**Problem requirements:** The records that follow are to be repeated exactly, with the pictures removed.

Extracted material Start Marker

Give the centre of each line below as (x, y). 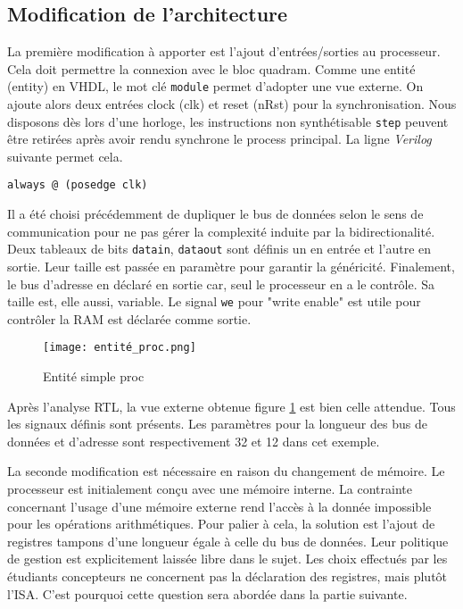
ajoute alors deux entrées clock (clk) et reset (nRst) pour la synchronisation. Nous (232, 104)
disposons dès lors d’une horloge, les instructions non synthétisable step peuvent (228, 121)
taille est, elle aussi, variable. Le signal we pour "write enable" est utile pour (214, 301)
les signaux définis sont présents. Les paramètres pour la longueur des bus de (217, 424)
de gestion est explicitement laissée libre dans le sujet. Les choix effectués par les (227, 559)
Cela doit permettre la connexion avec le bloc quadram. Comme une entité (211, 68)
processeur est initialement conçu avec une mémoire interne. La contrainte (210, 489)
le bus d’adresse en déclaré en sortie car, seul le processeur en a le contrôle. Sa (221, 284)
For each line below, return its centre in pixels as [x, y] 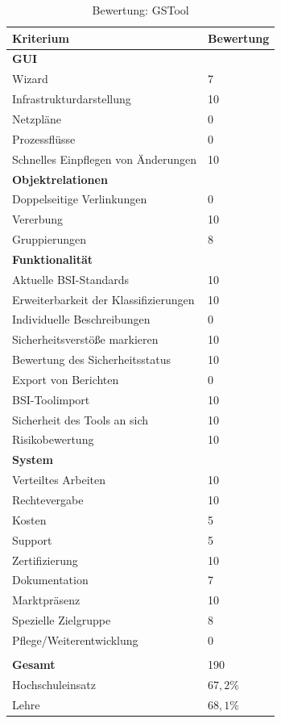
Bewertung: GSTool [140, 10]
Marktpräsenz [46, 600]
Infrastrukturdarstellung [72, 99]
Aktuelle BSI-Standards [70, 279]
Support [32, 539]
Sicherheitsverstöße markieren [85, 339]
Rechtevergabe [48, 499]
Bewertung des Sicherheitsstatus [91, 359]
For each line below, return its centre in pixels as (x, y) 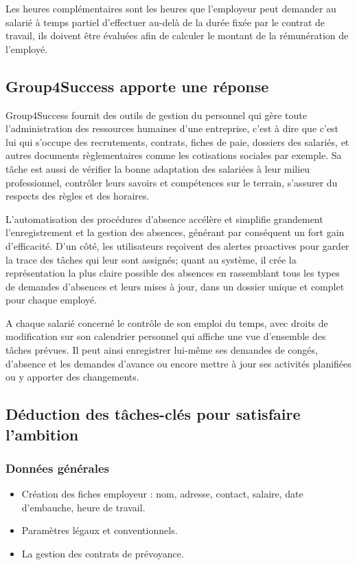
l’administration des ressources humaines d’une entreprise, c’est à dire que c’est (172, 128)
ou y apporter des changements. (72, 377)
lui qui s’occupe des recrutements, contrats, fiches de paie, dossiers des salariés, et (177, 141)
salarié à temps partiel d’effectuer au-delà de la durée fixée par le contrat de (165, 22)
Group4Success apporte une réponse (137, 86)
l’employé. (27, 49)
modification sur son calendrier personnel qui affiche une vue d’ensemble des (166, 336)
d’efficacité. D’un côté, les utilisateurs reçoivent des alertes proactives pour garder (177, 245)
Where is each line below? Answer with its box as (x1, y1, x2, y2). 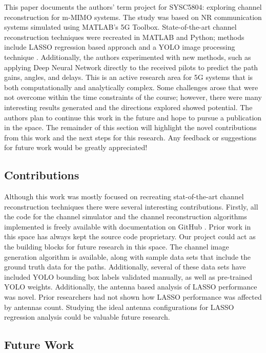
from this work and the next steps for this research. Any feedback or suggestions (4, 132, 257, 142)
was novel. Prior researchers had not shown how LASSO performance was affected (4, 292, 262, 302)
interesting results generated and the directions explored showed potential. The (4, 101, 253, 112)
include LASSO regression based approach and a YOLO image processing (4, 41, 235, 52)
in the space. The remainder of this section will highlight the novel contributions (4, 122, 257, 133)
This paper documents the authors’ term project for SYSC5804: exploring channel (4, 2, 262, 12)
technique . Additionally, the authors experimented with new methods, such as (4, 51, 251, 62)
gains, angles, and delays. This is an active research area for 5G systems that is (4, 72, 253, 82)
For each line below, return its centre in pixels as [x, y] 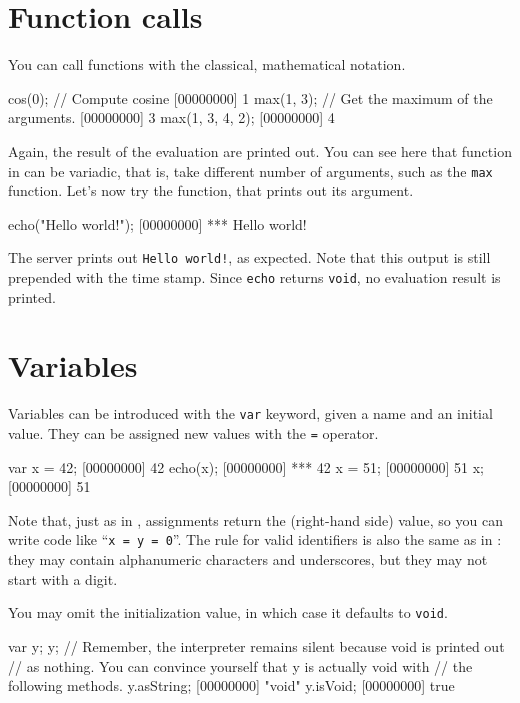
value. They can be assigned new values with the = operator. [193, 433]
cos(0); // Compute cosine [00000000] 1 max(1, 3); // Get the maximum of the [250, 97]
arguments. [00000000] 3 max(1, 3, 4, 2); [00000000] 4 [171, 117]
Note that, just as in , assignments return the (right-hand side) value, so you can [255, 519]
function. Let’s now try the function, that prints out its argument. [211, 190]
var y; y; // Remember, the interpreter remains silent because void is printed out [256, 645]
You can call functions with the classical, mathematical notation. [207, 64]
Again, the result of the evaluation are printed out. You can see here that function [260, 150]
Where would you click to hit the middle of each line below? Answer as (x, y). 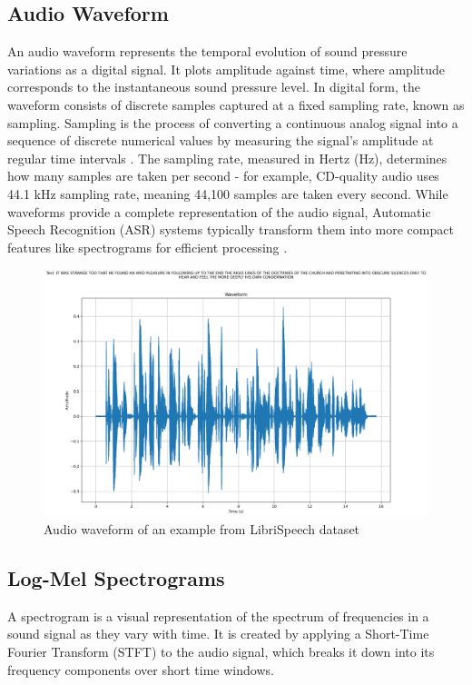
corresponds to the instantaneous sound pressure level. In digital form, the (214, 87)
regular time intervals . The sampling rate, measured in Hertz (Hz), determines (227, 158)
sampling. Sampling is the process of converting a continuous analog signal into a (233, 122)
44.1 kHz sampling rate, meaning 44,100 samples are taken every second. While (228, 193)
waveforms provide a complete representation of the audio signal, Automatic (219, 211)
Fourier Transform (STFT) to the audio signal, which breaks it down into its (221, 651)
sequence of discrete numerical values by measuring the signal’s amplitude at (221, 140)
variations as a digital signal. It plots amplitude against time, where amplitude (226, 69)
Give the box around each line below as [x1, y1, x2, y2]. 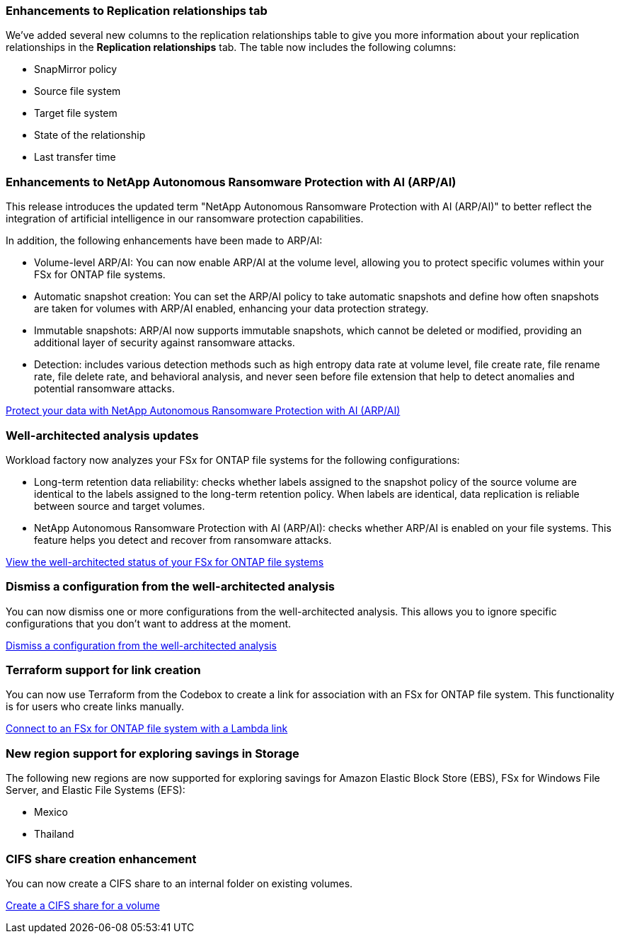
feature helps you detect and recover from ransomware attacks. [34, 533, 332, 546]
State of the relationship [34, 129, 146, 142]
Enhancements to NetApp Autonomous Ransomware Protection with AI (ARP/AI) [6, 174, 457, 189]
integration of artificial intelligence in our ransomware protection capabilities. [6, 212, 364, 225]
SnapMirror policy [34, 63, 117, 76]
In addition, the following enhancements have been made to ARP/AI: [6, 234, 323, 247]
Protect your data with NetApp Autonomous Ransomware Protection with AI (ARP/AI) [6, 404, 401, 417]
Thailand [34, 828, 74, 841]
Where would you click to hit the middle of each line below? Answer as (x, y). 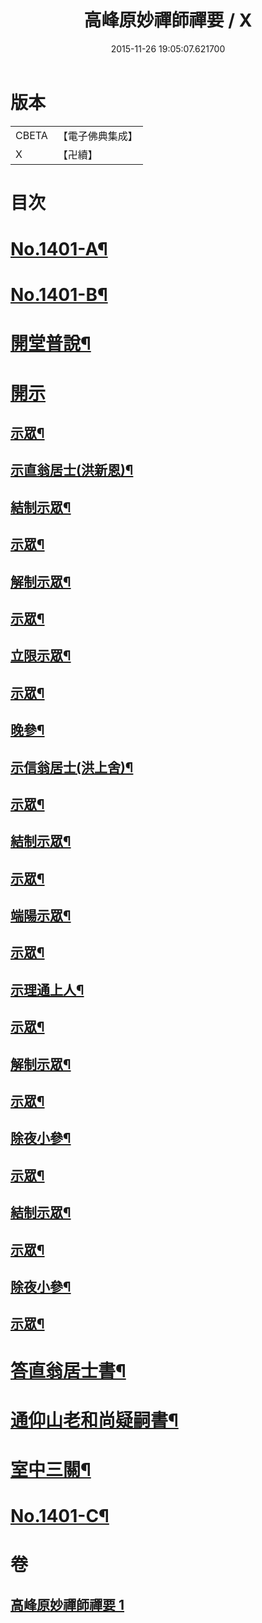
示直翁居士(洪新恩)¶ (72, 470)
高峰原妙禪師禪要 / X (168, 20)
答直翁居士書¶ (68, 1370)
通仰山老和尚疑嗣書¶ (94, 1420)
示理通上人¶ (47, 989)
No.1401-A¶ (59, 249)
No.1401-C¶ (60, 1516)
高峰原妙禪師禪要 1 (67, 1604)
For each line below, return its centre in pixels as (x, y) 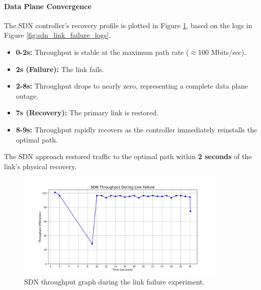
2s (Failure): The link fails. (60, 69)
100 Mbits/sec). (222, 52)
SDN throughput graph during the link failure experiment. (114, 281)
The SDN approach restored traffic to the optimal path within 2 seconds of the (128, 156)
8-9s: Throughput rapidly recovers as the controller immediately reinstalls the (137, 129)
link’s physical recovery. (40, 166)
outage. (27, 95)
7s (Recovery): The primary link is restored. (87, 113)

Extracted material End Marker

**Response to this exercise:**
Give the centre of each line below as (x, y). 
ajoute alors deux entrées clock (clk) et reset (nRst) pour la synchronisation. Nous (232, 104)
disposons dès lors d’une horloge, les instructions non synthétisable step peuvent (228, 121)
taille est, elle aussi, variable. Le signal we pour "write enable" est utile pour (214, 301)
les signaux définis sont présents. Les paramètres pour la longueur des bus de (217, 424)
de gestion est explicitement laissée libre dans le sujet. Les choix effectués par les (227, 559)
Cela doit permettre la connexion avec le bloc quadram. Comme une entité (211, 68)
processeur est initialement conçu avec une mémoire interne. La contrainte (210, 489)
le bus d’adresse en déclaré en sortie car, seul le processeur en a le contrôle. Sa (221, 284)
For each line below, return its centre in pixels as [x, y] 
Bewertung: GSTool [140, 10]
Marktpräsenz [46, 600]
Infrastrukturdarstellung [72, 99]
Aktuelle BSI-Standards [70, 279]
Support [32, 539]
Sicherheitsverstöße markieren [85, 339]
Rechtevergabe [48, 499]
Bewertung des Sicherheitsstatus [91, 359]
For each line below, return its centre in pixels as (x, y) 
l’administration des ressources humaines d’une entreprise, c’est à dire que c’est (172, 128)
ou y apporter des changements. (72, 377)
lui qui s’occupe des recrutements, contrats, fiches de paie, dossiers des salariés, et (177, 141)
salarié à temps partiel d’effectuer au-delà de la durée fixée par le contrat de (165, 22)
Group4Success apporte une réponse (137, 86)
l’employé. (27, 49)
modification sur son calendrier personnel qui affiche une vue d’ensemble des (166, 336)
d’efficacité. D’un côté, les utilisateurs reçoivent des alertes proactives pour garder (177, 245)
Where is each line below? Answer with its box as (x1, y1, x2, y2). 
from this work and the next steps for this research. Any feedback or suggestions (4, 132, 257, 142)
was novel. Prior researchers had not shown how LASSO performance was affected (4, 292, 262, 302)
interesting results generated and the directions explored showed potential. The (4, 101, 253, 112)
include LASSO regression based approach and a YOLO image processing (4, 41, 235, 52)
in the space. The remainder of this section will highlight the novel contributions (4, 122, 257, 133)
This paper documents the authors’ term project for SYSC5804: exploring channel (4, 2, 262, 12)
technique . Additionally, the authors experimented with new methods, such as (4, 51, 251, 62)
gains, angles, and delays. This is an active research area for 5G systems that is (4, 72, 253, 82)
For each line below, return its centre in pixels as [x, y] 
value. They can be assigned new values with the = operator. [193, 433]
cos(0); // Compute cosine [00000000] 1 max(1, 3); // Get the maximum of the [250, 97]
arguments. [00000000] 3 max(1, 3, 4, 2); [00000000] 4 [171, 117]
Note that, just as in , assignments return the (right-hand side) value, so you can [255, 519]
function. Let’s now try the function, that prints out its argument. [211, 190]
var y; y; // Remember, the interpreter remains silent because void is printed out [256, 645]
You can call functions with the classical, mathematical notation. [207, 64]
Again, the result of the evaluation are printed out. You can see here that function [260, 150]
Where would you click to hit the middle of each line below? Answer as (x, y). 
corresponds to the instantaneous sound pressure level. In digital form, the (214, 87)
regular time intervals . The sampling rate, measured in Hertz (Hz), determines (227, 158)
sampling. Sampling is the process of converting a continuous analog signal into a (233, 122)
44.1 kHz sampling rate, meaning 44,100 samples are taken every second. While (228, 193)
waveforms provide a complete representation of the audio signal, Automatic (219, 211)
Fourier Transform (STFT) to the audio signal, which breaks it down into its (221, 651)
sequence of discrete numerical values by measuring the signal’s amplitude at (221, 140)
variations as a digital signal. It plots amplitude against time, where amplitude (226, 69)
Give the box around each line below as [x1, y1, x2, y2]. 
feature helps you detect and recover from ransomware attacks. [34, 533, 332, 546]
State of the relationship [34, 129, 146, 142]
Enhancements to NetApp Autonomous Ransomware Protection with AI (ARP/AI) [6, 174, 457, 189]
integration of artificial intelligence in our ransomware protection capabilities. [6, 212, 364, 225]
SnapMirror policy [34, 63, 117, 76]
In addition, the following enhancements have been made to ARP/AI: [6, 234, 323, 247]
Protect your data with NetApp Autonomous Ransomware Protection with AI (ARP/AI) [6, 404, 401, 417]
Thailand [34, 828, 74, 841]
Where would you click to hit the middle of each line below? Answer as (x, y). 
示直翁居士(洪新恩)¶ (72, 470)
高峰原妙禪師禪要 / X (168, 20)
答直翁居士書¶ (68, 1370)
通仰山老和尚疑嗣書¶ (94, 1420)
示理通上人¶ (47, 989)
No.1401-A¶ (59, 249)
No.1401-C¶ (60, 1516)
高峰原妙禪師禪要 1 (67, 1604)
For each line below, return its centre in pixels as (x, y) 
2s (Failure): The link fails. (60, 69)
100 Mbits/sec). (222, 52)
SDN throughput graph during the link failure experiment. (114, 281)
The SDN approach restored traffic to the optimal path within 2 seconds of the (128, 156)
8-9s: Throughput rapidly recovers as the controller immediately reinstalls the (137, 129)
link’s physical recovery. (40, 166)
outage. (27, 95)
7s (Recovery): The primary link is restored. (87, 113)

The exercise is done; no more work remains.